:: Task item ::
Look over the entries that follow. Report how many lines contain "index", with nothing else.

Saved data entries
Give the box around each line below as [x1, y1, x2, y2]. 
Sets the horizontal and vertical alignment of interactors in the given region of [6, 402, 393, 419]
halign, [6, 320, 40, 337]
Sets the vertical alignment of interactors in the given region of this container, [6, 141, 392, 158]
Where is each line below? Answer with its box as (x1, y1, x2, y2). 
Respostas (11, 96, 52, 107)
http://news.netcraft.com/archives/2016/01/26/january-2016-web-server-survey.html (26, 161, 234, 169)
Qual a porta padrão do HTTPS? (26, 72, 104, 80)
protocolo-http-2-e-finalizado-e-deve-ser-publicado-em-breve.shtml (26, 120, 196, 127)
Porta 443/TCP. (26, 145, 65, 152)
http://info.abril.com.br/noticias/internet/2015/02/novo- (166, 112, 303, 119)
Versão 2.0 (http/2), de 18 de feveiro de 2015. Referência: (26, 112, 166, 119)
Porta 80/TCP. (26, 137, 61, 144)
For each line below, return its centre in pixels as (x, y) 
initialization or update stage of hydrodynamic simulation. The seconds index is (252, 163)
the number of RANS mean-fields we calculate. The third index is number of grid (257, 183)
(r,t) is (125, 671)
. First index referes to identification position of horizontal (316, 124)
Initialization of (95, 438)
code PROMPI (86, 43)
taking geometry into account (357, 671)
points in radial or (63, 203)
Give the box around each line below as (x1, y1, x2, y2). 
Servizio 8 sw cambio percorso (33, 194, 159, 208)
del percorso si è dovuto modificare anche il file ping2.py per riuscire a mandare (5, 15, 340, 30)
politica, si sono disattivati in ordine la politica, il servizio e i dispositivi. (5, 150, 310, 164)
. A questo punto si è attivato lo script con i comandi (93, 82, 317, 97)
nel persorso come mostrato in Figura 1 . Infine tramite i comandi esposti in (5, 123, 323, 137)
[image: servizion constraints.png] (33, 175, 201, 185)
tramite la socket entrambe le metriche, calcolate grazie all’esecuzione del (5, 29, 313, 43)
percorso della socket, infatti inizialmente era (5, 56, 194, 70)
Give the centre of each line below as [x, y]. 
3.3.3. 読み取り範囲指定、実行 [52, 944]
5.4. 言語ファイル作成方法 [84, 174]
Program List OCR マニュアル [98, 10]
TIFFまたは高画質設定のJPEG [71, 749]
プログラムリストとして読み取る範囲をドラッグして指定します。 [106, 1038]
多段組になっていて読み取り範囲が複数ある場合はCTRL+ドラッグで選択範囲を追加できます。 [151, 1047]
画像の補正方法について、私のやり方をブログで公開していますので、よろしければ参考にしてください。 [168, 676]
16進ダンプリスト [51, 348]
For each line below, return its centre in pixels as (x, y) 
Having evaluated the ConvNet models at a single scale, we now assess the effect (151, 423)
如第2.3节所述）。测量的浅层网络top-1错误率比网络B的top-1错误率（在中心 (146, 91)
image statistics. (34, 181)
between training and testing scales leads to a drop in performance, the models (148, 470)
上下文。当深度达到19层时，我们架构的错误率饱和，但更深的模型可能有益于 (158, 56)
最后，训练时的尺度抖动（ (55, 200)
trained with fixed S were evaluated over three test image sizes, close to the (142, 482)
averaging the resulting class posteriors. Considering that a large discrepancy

:: Written answer ::
3